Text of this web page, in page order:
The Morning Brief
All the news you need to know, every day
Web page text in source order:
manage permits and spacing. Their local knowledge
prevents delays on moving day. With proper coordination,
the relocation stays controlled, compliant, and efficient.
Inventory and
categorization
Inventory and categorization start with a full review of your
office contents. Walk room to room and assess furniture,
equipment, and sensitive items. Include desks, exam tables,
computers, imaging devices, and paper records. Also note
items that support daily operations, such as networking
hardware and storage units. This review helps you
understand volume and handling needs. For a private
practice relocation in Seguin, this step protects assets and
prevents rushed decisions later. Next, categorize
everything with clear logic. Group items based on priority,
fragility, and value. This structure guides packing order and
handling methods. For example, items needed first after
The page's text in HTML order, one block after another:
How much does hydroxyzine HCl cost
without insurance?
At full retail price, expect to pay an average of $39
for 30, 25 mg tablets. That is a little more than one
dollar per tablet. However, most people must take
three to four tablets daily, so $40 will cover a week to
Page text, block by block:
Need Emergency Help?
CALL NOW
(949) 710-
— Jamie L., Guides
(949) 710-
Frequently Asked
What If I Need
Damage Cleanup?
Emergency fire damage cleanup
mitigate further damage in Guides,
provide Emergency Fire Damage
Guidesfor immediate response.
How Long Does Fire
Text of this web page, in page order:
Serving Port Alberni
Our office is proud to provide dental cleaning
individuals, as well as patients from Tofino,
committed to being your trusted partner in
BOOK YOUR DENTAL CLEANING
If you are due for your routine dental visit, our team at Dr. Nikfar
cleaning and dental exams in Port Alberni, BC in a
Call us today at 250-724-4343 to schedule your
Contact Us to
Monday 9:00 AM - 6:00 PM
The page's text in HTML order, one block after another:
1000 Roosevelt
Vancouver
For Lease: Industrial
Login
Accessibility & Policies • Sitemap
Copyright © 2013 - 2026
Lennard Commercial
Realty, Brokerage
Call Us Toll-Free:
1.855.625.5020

# # # #

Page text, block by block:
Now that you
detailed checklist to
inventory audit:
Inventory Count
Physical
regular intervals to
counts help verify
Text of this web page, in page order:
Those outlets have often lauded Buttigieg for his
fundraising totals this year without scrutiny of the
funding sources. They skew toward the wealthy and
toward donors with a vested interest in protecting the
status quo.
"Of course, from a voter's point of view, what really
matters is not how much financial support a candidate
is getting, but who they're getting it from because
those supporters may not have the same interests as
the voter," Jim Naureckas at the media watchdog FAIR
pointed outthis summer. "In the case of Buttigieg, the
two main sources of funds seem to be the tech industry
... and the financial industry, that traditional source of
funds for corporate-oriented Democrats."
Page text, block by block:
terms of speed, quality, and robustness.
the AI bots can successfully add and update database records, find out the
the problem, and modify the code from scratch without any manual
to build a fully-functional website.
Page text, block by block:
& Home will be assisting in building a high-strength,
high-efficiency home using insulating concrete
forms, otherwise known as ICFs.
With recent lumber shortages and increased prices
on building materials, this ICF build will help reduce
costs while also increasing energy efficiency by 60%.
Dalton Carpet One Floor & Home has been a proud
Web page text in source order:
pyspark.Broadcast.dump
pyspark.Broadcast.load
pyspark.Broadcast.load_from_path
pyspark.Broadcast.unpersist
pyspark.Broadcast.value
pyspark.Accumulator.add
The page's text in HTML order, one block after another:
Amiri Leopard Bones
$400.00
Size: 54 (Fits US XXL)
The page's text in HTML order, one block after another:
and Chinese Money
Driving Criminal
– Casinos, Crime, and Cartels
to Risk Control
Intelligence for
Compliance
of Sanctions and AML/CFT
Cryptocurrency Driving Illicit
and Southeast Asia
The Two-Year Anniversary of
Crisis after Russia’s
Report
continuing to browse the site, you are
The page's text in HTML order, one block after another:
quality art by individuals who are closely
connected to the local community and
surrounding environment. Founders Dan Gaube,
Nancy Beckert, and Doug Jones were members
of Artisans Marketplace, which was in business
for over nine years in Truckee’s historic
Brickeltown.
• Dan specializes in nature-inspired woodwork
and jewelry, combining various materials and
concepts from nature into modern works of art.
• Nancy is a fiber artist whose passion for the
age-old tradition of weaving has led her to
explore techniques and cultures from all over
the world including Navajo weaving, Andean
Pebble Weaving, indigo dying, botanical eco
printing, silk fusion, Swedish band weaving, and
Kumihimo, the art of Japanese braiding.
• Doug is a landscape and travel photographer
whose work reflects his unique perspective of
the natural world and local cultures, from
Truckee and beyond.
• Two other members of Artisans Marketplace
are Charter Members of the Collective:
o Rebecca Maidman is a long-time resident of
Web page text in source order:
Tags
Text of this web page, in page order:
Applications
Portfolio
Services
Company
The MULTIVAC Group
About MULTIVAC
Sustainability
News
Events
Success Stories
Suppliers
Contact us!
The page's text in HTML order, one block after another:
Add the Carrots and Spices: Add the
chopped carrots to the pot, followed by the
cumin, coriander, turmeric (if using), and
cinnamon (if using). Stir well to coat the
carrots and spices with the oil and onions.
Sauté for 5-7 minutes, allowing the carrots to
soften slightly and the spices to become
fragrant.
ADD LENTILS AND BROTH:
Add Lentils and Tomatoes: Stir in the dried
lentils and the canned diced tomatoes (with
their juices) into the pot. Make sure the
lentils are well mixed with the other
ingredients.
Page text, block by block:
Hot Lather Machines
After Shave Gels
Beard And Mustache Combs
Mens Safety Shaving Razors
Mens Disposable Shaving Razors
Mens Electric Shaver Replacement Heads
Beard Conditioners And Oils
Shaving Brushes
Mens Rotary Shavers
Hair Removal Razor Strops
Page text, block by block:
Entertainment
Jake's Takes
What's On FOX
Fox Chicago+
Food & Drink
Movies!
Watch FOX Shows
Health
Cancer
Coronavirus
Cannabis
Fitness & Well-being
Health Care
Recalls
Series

# # # #

■ **Your objective**:
Give the number of lines in the listing that hold the string "Beard". Add nothing else.

■ **Response area**:
2